Why do we need device in order to initiate LearnedParams ?
Issue
It is mandatory to specify device
to get a LearnedParams
instance.
Showing Master Branch Code to prove that device is mandatory
Line 256 in training.py:
self._learned_params = LearnedParams(
self.config['learned_params'], simulation.scenario_params,
device=device, training_params=preprocessed_scenario_params,
validate=False)
Line 369 in training.py:
dataset = DNATrainingDataset(
simulation.data_source, self.learned_params,
training_series=training_series, **self.dataset_params)
I could be wrong, but It feels absurd/counter intuitive to me. Why would I need to put weights
parameters on GPU for the loss function before even using it in the training phase ? At this point, I do not even know if I might work on CPU or GPU that I need to specify it.
To be honest, I am not convinced about dnadna/params.py
. There are things that are called "parameters" but are in fact targets
. Even if those targets could be parameters of a mathematical model.
It looks like, we have different naming scheme. I think that a parameter is something we optimize, not something that are used to optimize our model:
-
nets.parameters()
are parameters -
targets
are not parameters
Solution
https://discuss.pytorch.org/t/move-the-loss-function-to-gpu/20060/6
=> Conclusion: We could remove it and put it in the training loop and not in the instantiation.
Other great solution: One of the best tutorial out there.
Pay attention to details in this tutorial, it is really well made. Especially the order of the code, and the natural, yet not said but easy to guess, split of deep learning files.
Question
This part is more of a complain, and not a question.
I will ask again:
- Is dnadna made for us in order to use a common clean and well thought code ?
- Or is it a blackbox for non-geek users ?
Most of the time, I get the first answer which I agree with, but the way it is coded actually is not really flexible and satisfying. It is more a blackbox for non-geek users than a clean code for us.
When I first arrived in the project, I thought that having a semi blackbox was a great idea, but I have changed my mind.

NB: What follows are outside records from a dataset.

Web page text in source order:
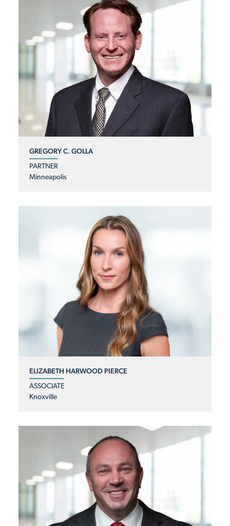
GREGORY C. GOLLA
PARTNER
Minneapolis
ELIZABETH HARWOOD PIERCE
ASSOCIATE
Knoxville
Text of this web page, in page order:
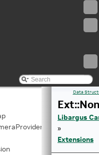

I rather prefer have full control of whats going on in the code at the expense of more bugs or parameters to specify.
For instance, let me give example of non-flexibility:
- If I want to test, let's say 10 different networks, the data loader (for the exact same dataset) will have to reload each time (and it takes 2-5min for medium-big dataset)
- If I am 'debugging' a network, I have to load the entire dataset to test it on a single example (because
get_example_datum
is based on training_loader (`get_example_datum could load training_loader.dataset[0][1] itself without training_loader) - I could be wrong: It is not obvious how the data is loaded and it might be correlated with those 5min to load the entire dataset ? In my opinion, we should just have a mapping of index to NPZ file. (at the end, it is what it is done, but before it we load with pandas some big .csv files and might be the reason of these long loading times, I am wondering if it is mandatory).
- It is not saved anywhere any information (exact code / version e.t.c.) on a run (expect the .yml file). Hence, if someone else look at a run he can not guess what was exactly trained, or if someone forget, the information is completely lost.
- Training Loop is so much hard coded and not flexible: It is hard to add loss function the way it is coded. (and _compute_loss_metrics does things it should not do, like so much other stuff in dnadna).
These examples are pure user facts (global code behavior), and I did not get into the details (I would like to mention that, It can not be resolved by spamming tests
). But I think that the flexbility/"well-thoughtness" of the code's details is of the same kind.
I may be wrong on how to use dnadna
. And I would be very happy to get informed. In addition, I do not know how you use it, but I guess that my usage is not so different of yours.